Analysis of derived amino acid sequences of pmoA genes obtained by PCR, using DNA isolated directly from the F1, F4, and U3 soils, also revealed the presence of highly divergent pmoA sequences that did not cluster tightly with previously characterized methane-oxidizing bacteria (data not shown). It remains unclear at this time if the group I–VI pmoA sequences represent novel lineages specific to the Florida Everglades. It is however interesting to speculate that these unique pmoA gene sequences belong to specialized methane-oxidizing bacteria that are ecologically adapted to the unique Florida Everglades habitat.

Additionally, pmoA sequence diversity was shown to be statistically different between F1, F4, and U3 soils (Fig. 5; Table 1). Specifically, both Shannon’s species diversity (H) and evenness (E) declined in F1 and F4 soils when compared with U3 soils. Other statistical analyses performed included Simpson’s diversity index and Chao 1 and 2 richness estimates at log-linear 95 % confidence intervals, abundance and incidence-based coverage estimator of species richness, first- and second-order Jackknife richness estimator, Bootstrap richness estimator, Michaelis–Menten richness estimator, and Fisher's alpha diversity index; these analyses confirmed that methanotroph diversity declined in the nutrient-enriched soils of the Florida Everglades (Table 1).

Figure 5
figure 5

First two coordinates from a principal coordinate analysis (PCA) of pmoA gene sequences belonging to F1 (eutrophic), F4 (transition), and U3 (oligotrophic) microcosms spiked with 13CH4. Percentages shown in the axis are variations that are explained by the principal coordinates

Table 1 Statistical analyses on the methanotroph pmoA gene sequence diversity in the 13C microcosms constructed with soils from F1, F4, and U3

Ecological Significance

The Florida Everglades is unique with variable landscape consisting of ridges, sloughs, marshes, and tree islands. Each environmental compartment harbors unique microbial communities that are integral to the development and functioning of the greater Everglades ecosystem. Central to these issues are the specific roles played by microbial communities in the decomposition of organic matter coupled with the biogeochemical cycling of phosphorus, sulfur, and mercury. Characterization of the compositions and activities of microbial communities in the Everglades therefore provides important information regarding fundamental processes impacted by anthropogenic activities, as well as information required for development of restoration strategies.

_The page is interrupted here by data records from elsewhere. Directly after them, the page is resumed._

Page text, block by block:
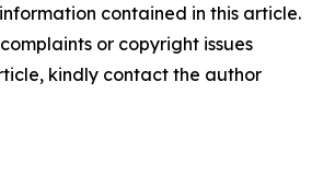
contained in this article.
or copyright issues
kindly contact the author
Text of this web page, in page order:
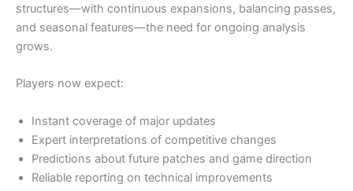
structures—with continuous expansions, balancing passes,
and seasonal features—the need for ongoing analysis
grows.
Players now expect:
Instant coverage of major updates
Expert interpretations of competitive changes
Predictions about future patches and game direction
Reliable reporting on technical improvements
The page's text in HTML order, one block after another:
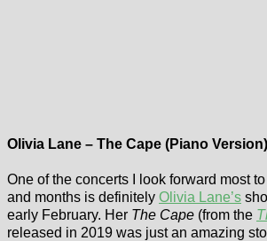
Olivia Lane – The Cape (Piano Version)
One of the concerts I look forward most
and months is definitely Olivia Lane’s
early February. Her The Cape (from the
released in 2019 was just an amazing
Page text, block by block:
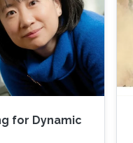
for Dynamic
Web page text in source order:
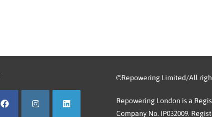
©Repowering Limited/All
Repowering London is a
Company No. IP032009.
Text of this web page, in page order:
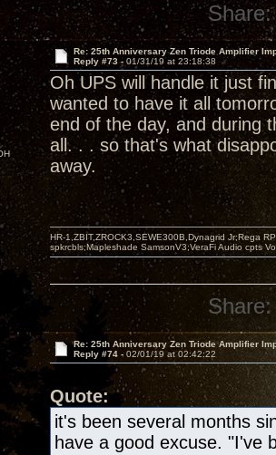
Share:
Re: 25th Anniversary Zen Triode Amplifier
Reply #73 - 01/31/19 at 23:18:38
Oh UPS will handle it just
wanted to have it all
end of the day, and during
all. . . so that's what
away.
HR-1,ZBIT,ZROCK3,SEWE300B,Dynagrid Jr;Rega
spkrcbls;Mapleshade SamsonV3;VeraFi Audio cpts
Share:
Re: 25th Anniversary Zen Triode Amplifier
Reply #74 -02/01/19 at 02:42:22
Quote:
it's been several months
have a good excuse. "I've
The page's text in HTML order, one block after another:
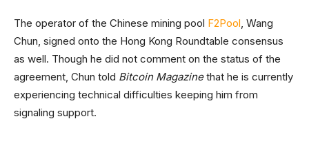
The operator of the Chinese mining pool F2Pool, Wang
Chun, signed onto the Hong Kong Roundtable consensus
as well. Though he did not comment on the status of the
agreement, Chun told Bitcoin Magazinethat he is currently
experiencing technical difficulties keeping him from
signaling support.
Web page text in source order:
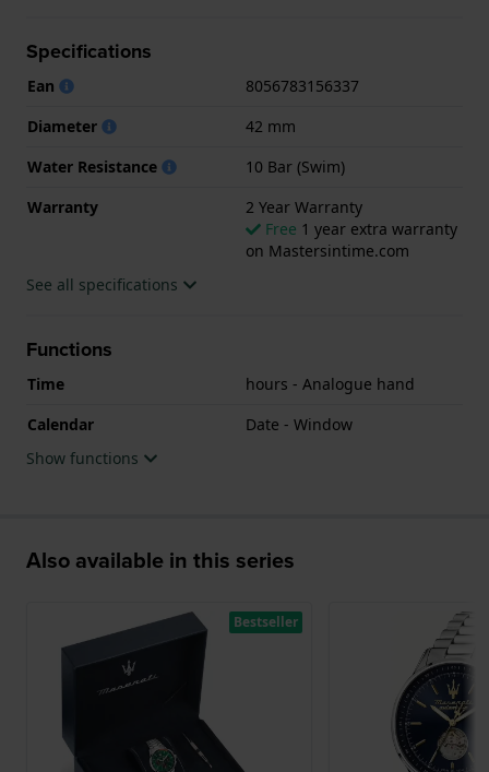
.
Specifications
Ean
8056783156337
Diameter
42 mm
Water Resistance
10 Bar (Swim)
Warranty
2 Year Warranty
Free 1 year extra warranty
on Mastersintime.com
See all specifications
Functions
Time
hours - Analogue hand
Calendar
Date - Window
Show functions
Also available in this series
Bestseller

Increased biological productivity as a function of nutrient loading has been reported from the Florida Everglades including formation of significantly higher concentrations of methane [9]. Thus, nutrient-rich wetland sediments can be a rich source of microbially produced methane, which is released into the environment as a potentially strong greenhouse gas. However, variable concentrations of this greenhouse gas fraction is microbially sequestered and oxidized by MOB. This study provides a comprehensive understanding of the metabolically active methane-oxidizing bacterial guilds and the impacts of eutrophication on methanotrophic processes in natural wetlands such as the Everglades.

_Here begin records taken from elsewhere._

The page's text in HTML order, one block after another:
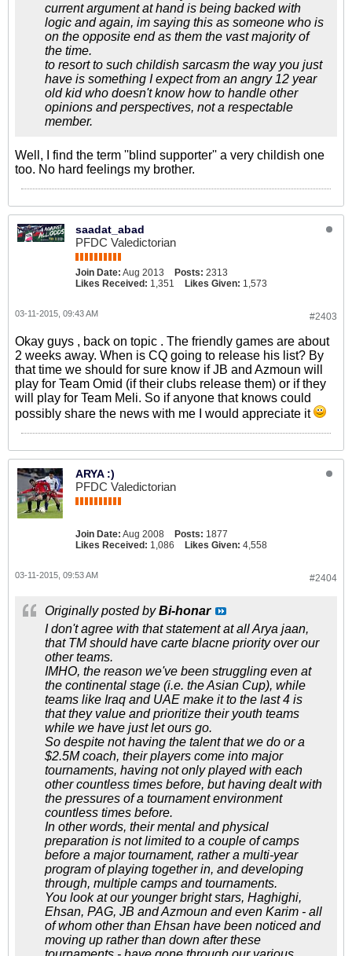
current argument at hand is being backed with
logic and again, im saying this as someone who is
on the opposite end as them the vast majority of
the time.
to resort to such childish sarcasm the way you just
have is something I expect from an angry 12 year
old kid who doesn't know how to handle other
opinions and perspectives, not a respectable
member.
Well, I find the term ''blind supporter'' a very childish one
too. No hard feelings my brother.
saadat_abad
PFDC Valedictorian
Join Date: Aug 2013 Posts: 2313
Likes Received: 1,351 Likes Given: 1,573
#2403
03-11-2015, 09:43 AM
Okay guys , back on topic . The friendly games are about
2 weeks away. When is CQ going to release his list? By
that time we should for sure know if JB and Azmoun will
play for Team Omid (if their clubs release them) or if they
will play for Team Meli. So if anyone that knows could
possibly share the news with me I would appreciate it
ARYA :)
PFDC Valedictorian
Join Date: Aug 2008 Posts: 1877
Likes Received: 1,086 Likes Given: 4,558
#2404
03-11-2015, 09:53 AM
Originally posted byBi-honar
I don't agree with that statement at all Arya jaan,
that TM should have carte blacne priority over our
other teams.
IMHO, the reason we've been struggling even at
the continental stage (i.e. the Asian Cup), while
teams like Iraq and UAE make it to the last 4 is
that they value and prioritize their youth teams
while we have just let ours go.
So despite not having the talent that we do or a
$2.5M coach, their players come into major
tournaments, having not only played with each
other countless times before, but having dealt with
the pressures of a tournament environment
countless times before.
In other words, their mental and physical
preparation is not limited to a couple of camps
before a major tournament, rather a multi-year
program of playing together in, and developing
through, multiple camps and tournaments.
You look at our younger bright stars, Haghighi,
Ehsan, PAG, JB and Azmoun and even Karim - all
of whom other than Ehsan have been noticed and
moving up rather than down after these
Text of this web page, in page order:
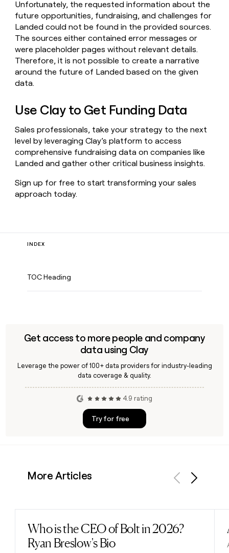
Unfortunately, the requested information about the
future opportunities, fundraising, and challenges for
Landed could not be found in the provided sources.
The sources either contained error messages or
were placeholder pages without relevant details.
Therefore, it is not possible to create a narrative
around the future of Landed based on the given
data.
Use Clay to Get Funding Data
Sales professionals, take your strategy to the next
level by leveraging Clay’s platform to access
comprehensive fundraising data on companies like
Landed and gather other critical business insights.
Sign up for free to start transforming your sales
approach today.
INDEX
TOC Heading
Get access to more people and company
data using Clay
Leverage the power of 100+ data providers for industry-leading
data coverage & quality.
4.9 rating
Try for free
More Articles
Who is the CEO of Bolt in 2026?
Ryan Breslow's Bio
Read post
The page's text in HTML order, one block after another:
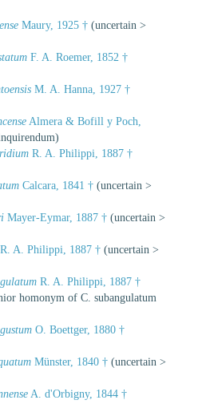
Maury, 1925 † (uncertain >
F. A. Roemer, 1852 †
M. A. Hanna, 1927 †
Almera & Bofill y Poch,
)
R. A. Philippi, 1887 †
Calcara, 1841 † (uncertain >
Mayer-Eymar, 1887 † (uncertain >
R. A. Philippi, 1887 † (uncertain >
R. A. Philippi, 1887 †
homonym of C. subangulatum
O. Boettger, 1880 †
Münster, 1840 † (uncertain >
A. d'Orbigny, 1844 †
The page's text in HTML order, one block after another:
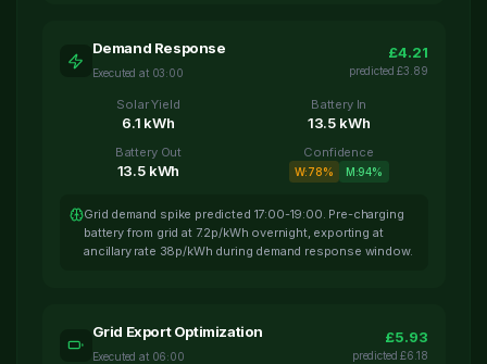
Demand Response
Executed at 03:00
£4.21
predicted£3.89
Solar Yield
6.1 kWh
Battery In
13.5 kWh
Battery Out
13.5kWh
Confidence
W:78% M:94%
Grid demand spike predicted 17:00-19:00. Pre-charging
battery from grid at 7.2p/kWh overnight, exporting at
ancillary rate 38p/kWh during demand response window.
Grid Export Optimization
Executed at 06:00
£5.93
predicted£6.18
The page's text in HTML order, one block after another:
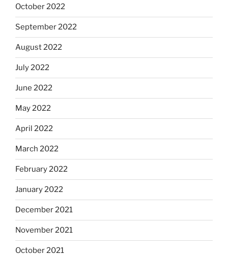
October 2022
September 2022
August 2022
July 2022
June 2022
May 2022
April 2022
March 2022
February 2022
January 2022
December 2021
November 2021
October 2021
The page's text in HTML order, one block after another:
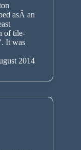
asÂ an
of tile-
It was
2014
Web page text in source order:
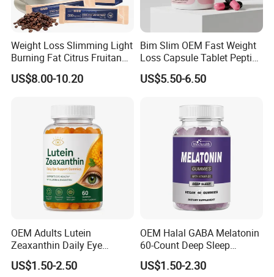
Weight Loss Slimming Light
Burning Fat Citrus Fruitand
Vegetable Coffee Solid
Beverage Instant Coffee
US$8.00-10.20
Bim Slim OEM Fast Weight
Loss Capsule Tablet Peptide
Supplement
US$5.50-6.50
OEM Adults Lutein
Zeaxanthin Daily Eye
Support Gummies
US$1.50-2.50
OEM Halal GABA Melatonin
60-Count Deep Sleep
Gummy Nutritional
Supplement Melatonin
US$1.50-2.30
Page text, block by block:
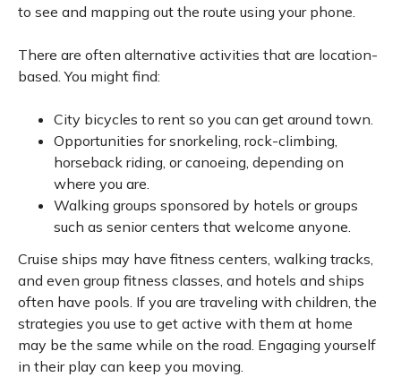
to see and mapping out the route using your phone.
There are often alternative activities that are location-
based. You might find:
City bicycles to rent so you can get around town.
Opportunities for snorkeling, rock-climbing,
horseback riding, or canoeing, depending on
where you are.
Walking groups sponsored by hotels or groups
such as senior centers that welcome anyone.
Cruise ships may have fitness centers, walking tracks,
and even group fitness classes, and hotels and ships
often have pools. If you are traveling with children, the
strategies you use to get active with them at home
may be the same while on the road. Engaging yourself
in their play can keep you moving.
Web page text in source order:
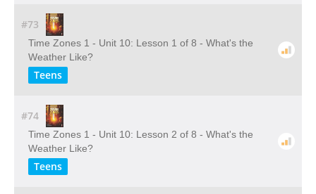
#73
Time Zones 1 - Unit 10: Lesson 1 of 8 - What's the
Weather Like?
Teens
#74
Time Zones 1 - Unit 10: Lesson 2 of 8 - What's the
Weather Like?
Teens
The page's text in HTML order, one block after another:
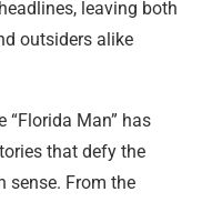
leaving both
outsiders alike
“Florida Man” has
that defy the
sense. From the
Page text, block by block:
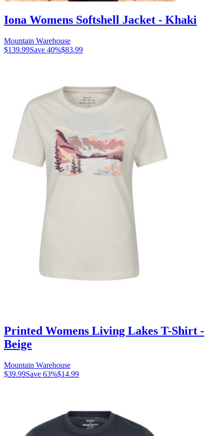
Iona Womens Softshell Jacket - Khaki
Mountain Warehouse
$139.99Save 40%$83.99
Printed Womens Living Lakes T-Shirt -
Beige
Mountain Warehouse
$39.99Save 63%$14.99
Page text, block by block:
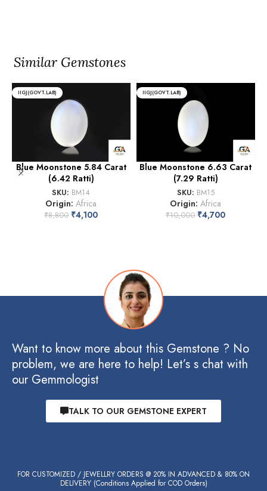
Similar Gemstones
IIGJ(GOVT.LAB)
Blue Moonstone 5.84 Carat
(6.42 Ratti)
SKU: BM14
Origin:Africa
₹8,800 ₹4,100
IIGJ(GOVT.LAB)
Blue Moonstone 6.63 Carat
(7.29 Ratti)
SKU: BM15
Origin:Africa
₹10,000 ₹4,700
Want to know more about this Gemstone ? No
problem, we are here to help! Let’s s chat with
our Gemmologist
TALK TO OUR GEMSTONE EXPERT
FOR CUSTOMIZED / JEWELLRY ORDERS @ 20% IN ADVANCED & 80% ON
DELIVERY (Conditions Applied for COD Orders)
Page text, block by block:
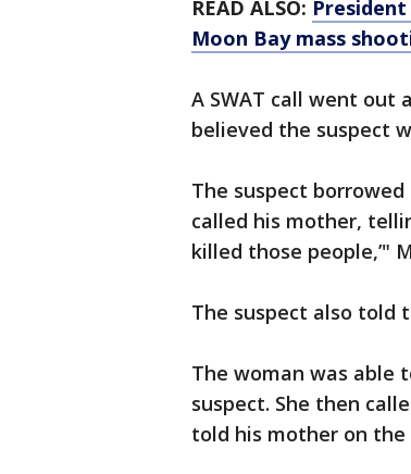
READ ALSO:
Moon Bay mass
A SWAT call went out
believed the suspect
The suspect
called his mother,
killed those people,’"
The suspect also told
The woman was able
suspect. She then
told his mother on the
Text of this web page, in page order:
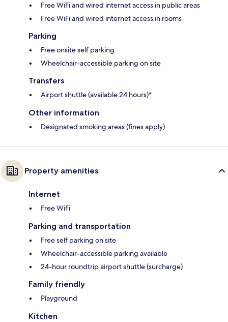
Free WiFi and wired internet access in public areas
Free WiFi and wired internet access in rooms
Parking
Free onsite self parking
Wheelchair-accessible parking on site
Transfers
Airport shuttle (available 24 hours)*
Other information
Designated smoking areas (fines apply)
Property amenities
Internet
Free WiFi
Parking and transportation
Free self parking on site
Wheelchair-accessible parking available
24-hour roundtrip airport shuttle (surcharge)
Family friendly
Playground
Kitchen

It is generally accepted that a reduction of species richness occurs as a consequence of pollution, whereby, unperturbed species-rich assemblages are typically evenly distributed. Subsequent to perturbation, species-rich guilds are replaced by species-poor ones exhibiting high dominance [20]. Correspondingly, the diversity and evenness analyses of the Everglades soil MOB indicated that competition resulted in domination by certain methanotrophs that are able to survive in the highly productive, nutrient-rich soils; conversely, oligotrophic soils consisted of a more even distribution of methane-oxidizing bacteria with less degree of competition between species.

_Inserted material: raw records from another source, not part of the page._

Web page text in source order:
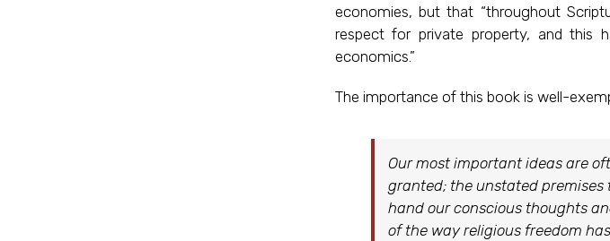
economies, but that “throughout
respect for private property, and this
economics.”
The importance of this book is well-
Our most important ideas are
granted; the unstated
hand our conscious thoughts
of the way religious freedom
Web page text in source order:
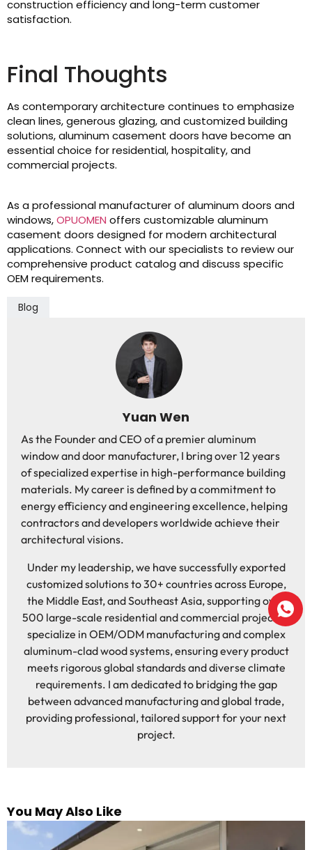
construction efficiency and long-term customer
satisfaction.
Final Thoughts
As contemporary architecture continues to emphasize
clean lines, generous glazing, and customized building
solutions, aluminum casement doors have become an
essential choice for residential, hospitality, and
commercial projects.
As a professional manufacturer of aluminum doors and
windows,OPUOMEN offers customizable aluminum
casement doors designed for modern architectural
applications. Connect with our specialists to review our
comprehensive product catalog and discuss specific
OEM requirements.
Blog
Yuan Wen
As the Founder and CEO of a premier aluminum
window and door manufacturer, I bring over 12 years
of specialized expertise in high-performance building
materials. My career is defined by a commitment to
energy efficiency and engineering excellence, helping
contractors and developers worldwide achieve their
architectural visions.
Under my leadership, we have successfully exported
customized solutions to 30+ countries across Europe,
the Middle East, and Southeast Asia, supporting over
500 large-scale residential and commercial projects. I
specialize in OEM/ODM manufacturing and complex
aluminum-clad wood systems, ensuring every product
meets rigorous global standards and diverse climate
requirements. I am dedicated to bridging the gap
between advanced manufacturing and global trade,
providing professional, tailored support for your next
project.
You May Also Like
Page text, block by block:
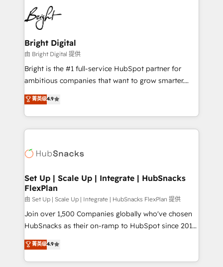
HubSpot COS Performance Award 🏆2014 HubSpot
COS Design Award 🏆2013 HubSpot Marketplace
Partner 📆Founded in 1997
lasting impact. We specialize in: • Turnkey and end-
to-end HubSpot implementations • Onboarding for
Sales, Service, Marketing & Content Hubs • AI voice
and chat agents, predictive automation, and smart
workflows • Salesforce + HubSpot integration •
RevOps and AI-driven sales enablement • Website
design and CMS development • ERP integration: SAP,
and CRM migration from any platform •
Client/member portals built on HubSpot • Custom
WooCommerce, BuilderTrend, and more Experience
the difference — reach out to see how AI + HubSpot
Bright Digital
由 Bright Digital 提供
Bright is the #1 full-service HubSpot partner for
ambitious companies that want to grow smarter.
From HubSpot onboarding, to training, from
developing a new website to lead generation and
digital marketing; we do it all (and with great
results)! In short, our services include: - HubSpot
HubSpot development: websites, custom modules,
marketing, advertising, campaigns, content and
design We connect people, data and technology to
improve customer experiences. With our bright
people, exciting ideas and can-do mentality, we
ensure revenue growth on a daily basis. So tell us
team of 100+ experts is ready for you! Driving digital
growth | www.brightdigital.com
菁英级4.9
Set Up | Scale Up | Integrate | HubSnacks
FlexPlan
由 Set Up | Scale Up | Integrate | HubSnacks FlexPlan 提供
Join over 1,500 Companies globally who've chosen
HubSnacks as their on-ramp to HubSpot since 2014
Simple pay-as-you-go plans that accelerate value...
1️⃣ Set Up | Onboarding New or Check-fixing existing
HubSpot portals 2️⃣ Scale Up | 100% HubSpot Task
菁英级4.9
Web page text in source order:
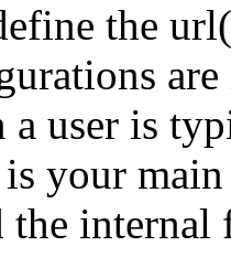
the
a user is
your
internal
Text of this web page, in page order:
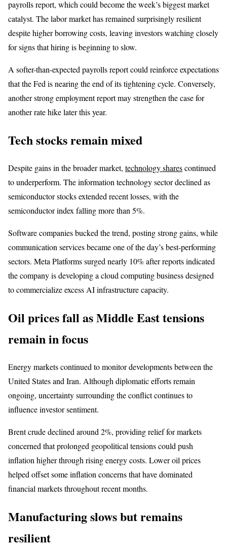
payrolls report, which could become the week’s biggest market
catalyst. The labor market has remained surprisingly resilient
despite higher borrowing costs, leaving investors watching closely
for signs that hiring is beginning to slow.
A softer-than-expected payrolls report could reinforce expectations
that the Fed is nearing the end of its tightening cycle. Conversely,
another strong employment report may strengthen the case for
another rate hike later this year.
Tech stocks remain mixed
Despite gains in the broader market, technology sharescontinued
to underperform. The information technology sector declined as
semiconductor stocks extended recent losses, with the
semiconductor index falling more than 5%.
Software companies bucked the trend, posting strong gains, while
communication services became one of the day’s best-performing
sectors. Meta Platforms surged nearly 10% after reports indicated
the company is developing a cloud computing business designed
to commercialize excess AI infrastructure capacity.
Oil prices fall as Middle East tensions
remain in focus
Energy markets continued to monitor developments between the
United States and Iran. Although diplomatic efforts remain
ongoing, uncertainty surrounding the conflict continues to
influence investor sentiment.
Brent crude declined around 2%, providing relief for markets
concerned that prolonged geopolitical tensions could push
inflation higher through rising energy costs. Lower oil prices
helped offset some inflation concerns that have dominated
financial markets throughout recent months.
Manufacturing slows but remains
resilient

Synthesis of our findings on the Florida Everglades suggests that changes occur in carbon cycling microbial and archaeal groups as a result of nutrient loading. With this study, we also show that benthic methanotrophic bacteria have the potential to intercept and oxidize methane produced and released by the lower anoxic methanogen archaeal communities of the Florida Everglades.